The point is most people will never pay. That makes the Adblock/anti-adblock war inevitable for them. If you can afford it, you sidestep it. If you can’t or won’t, you don’t. Pretending there is some point where those folks would pay is a little delusional in my view.

  • matheusmoreira 2 days ago

    I'm not pretending. I know most people won't pay. The point is it doesn't matter.

    They're giving their stuff away for free instead of charging money for it. They gambled on the notion that people would "pay" by watching ads. Unfortunately for them, attention is not currency to pay for services with. We will resist their attempts to monetize our cognitive functions. The blocking of advertising is self defense.

    They have absolutely nobody but themselves and their own greed to blame. Instead of charging money up front like an honest business, they decided to tap into that juicy mass market by giving away free sfuff. Their thinking goes: if I give them free videos with ads, then they will look at the ads and I will get paid. That's magical thinking. There is no such deal in place. We are not obligated to look at the ads at all. They don't get to cry about their gamble not paying off.

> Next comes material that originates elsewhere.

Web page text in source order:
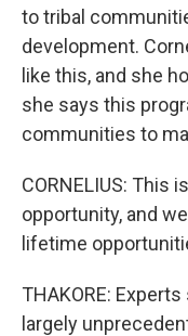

    • JumpCrisscross 2 days ago

      > They have absolutely nobody but themselves and their own greed to blame

      They’re one of the most profitable media platforms on the planet. They’ll be fine. Nobody is crying. There are just willing participants—as you say, on both sides—in what I consider a pretty silly battle one can opt out of with a small amount of money.

      • matheusmoreira 5 hours ago

        They're profitable because people look at ads. By blocking their ads, we are reducing the return on investment of their advertising platform, ideally to zero. Extensions such as AdNauseam even push it into negative value territory by increasing costs for no benefit.

        Ad blockers are an existential threat to them.